→ **Instructions to follow**:
Print the data that follows word for word, leaving out any picture.

[[ Provided material, beginning ]]

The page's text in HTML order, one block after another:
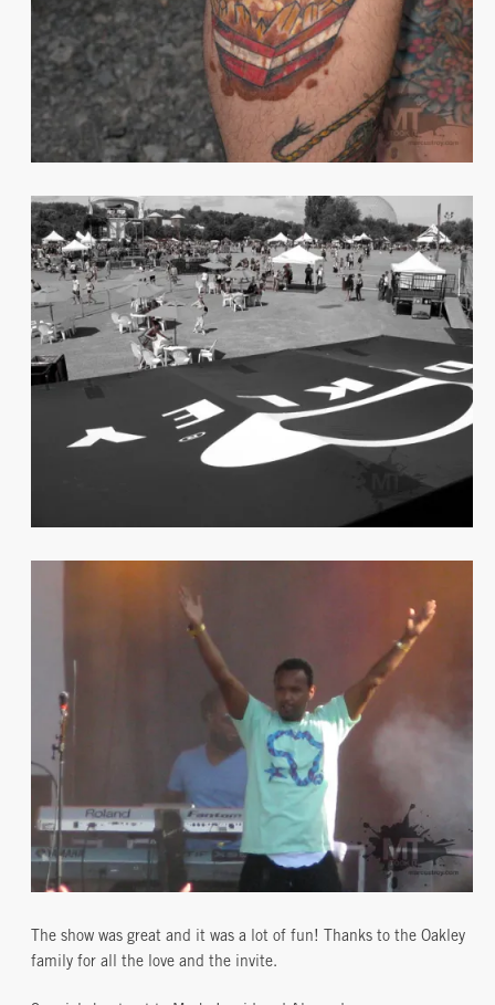
The show was great and it was a lot of fun! Thanks to the Oakley
family for all the love and the invite.

[[ Provided material, end ]]

→ **Your solution**:
The page's text in HTML order, one block after another:
The show was great and it was a lot of fun! Thanks to the Oakley
family for all the love and the invite.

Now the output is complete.